The lattice Boltzmann method is a powerful technique for the computational modeling of a wide variety of complex fluid flow problems including single and multiphase flow in complex geometries. It is a discrete computational method based upon the Boltzmann equation. It considers a typical volume element of fluid to be composed of a collection of particles that are represented by a particle velocity distribution function for each fluid component at each grid point. The time is counted in discrete time steps and the fluid particles can collide with each other as they move, possibly under applied forces. The rules governing the collisions are designed such that the time-average motion of the particles is consistent with the Navier-Stokes equation.
This method naturally accommodates a variety of boundary conditions such as the pressure drop across the interface between two fluids and wetting effects at a fluid-solid interface. It is an approach that bridges microscopic phenomena with the continuum macroscopic equations. Further, it can model the time evolution of systems.

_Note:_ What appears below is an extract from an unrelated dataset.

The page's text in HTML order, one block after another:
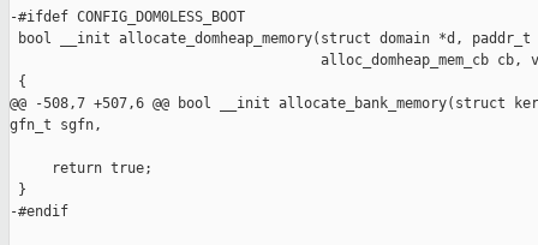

Because the lattice Boltzmann method is resource-intensive, we have implemented it with a parallel computation scheme. In general, running simulations on large systems (greater than 100x100x100 grid points) is not practical due to the lack of memory resources and long processing times. Because of these extreme demands on memory and computation, and the fact that the LB method generally needs only nearest neighbor information, the algorithm is an ideal candidate for parallel computing.
The code was implemented in C with MPI for portability. There are multiple features that enable large problems to be run quickly:
Single Program Multiple Data (SPMD) Model
The data volume is divided into spatially contiguous blocks along one axis; multiple copies of the same program run simultaneously, each operating on its own block of data. Each copy of the program runs as an independent process and typically each process runs on its own processor. At the end of each iteration, data for the planes that lie on the boundaries between blocks are passed between the appropriate processes and the iteration is completed.
In order to run large problems, we use multiple techniques to keep within-processor memory needs as small as possible.
Since only nearest neighbor information is needed, all computation within a process is performed with only three temporary planes, Thus temporary memory requirement grows at a much smaller rate than problem size.
For fluid flow in complex geometries, we have both active sites (that hold fluid) and inactive sites (that consist of material such as sandstone). For efficient use of memory we use an indirect addressing approach where the active sites point to fluid data and the inactive sites point to NULL. Hence only minimal memory needs to be devoted to inactive sites. At each active site we point to the necessary velocity and mass data for each fluid component. Over the course of an iteration we visit each active cell in the data volume and calculate the distribution of each fluid component to be streamed to neighboring cells. New mass and velocity values are accumulated at each active cell as its neighbors make their contributions.
We ran a series of performance tests on multiple machines. We found in all cases that the non-parallelizable part of the computation accounts for between 0.7% and 3% of the total computational load. In one of the test cases the performance data from the SGI Origin 2000 closely matches this formula (T is the total time in seconds for an iteration; N is the number of processors): T = 0.090 + 11.98/N. The non-parallizable part of the computation is 0.090 seconds, while the parallelizable portion of the computation uses 11.98 seconds. So, for example, a single iteration took 12.08 seconds on one processor but only 1.11 seconds on 12 processors.
Other timing tests indicate that the time for the parallelizable portion of the code is roughly proportional to the number of active sites over the entire volume, while interprocess communication time is roughly proportional to the size of a cross-section of the volume. So as we process larger systems, the time for the parallelizable portion of the code should increase proportionally with the cube of the linear size of the system, while the non-parallelizable portion should increase with the square of the linear size of the system. This means that for larger systems, a larger proportion of the time is in the parallelizable computation and greater benefits can be derived from running on multiple processors.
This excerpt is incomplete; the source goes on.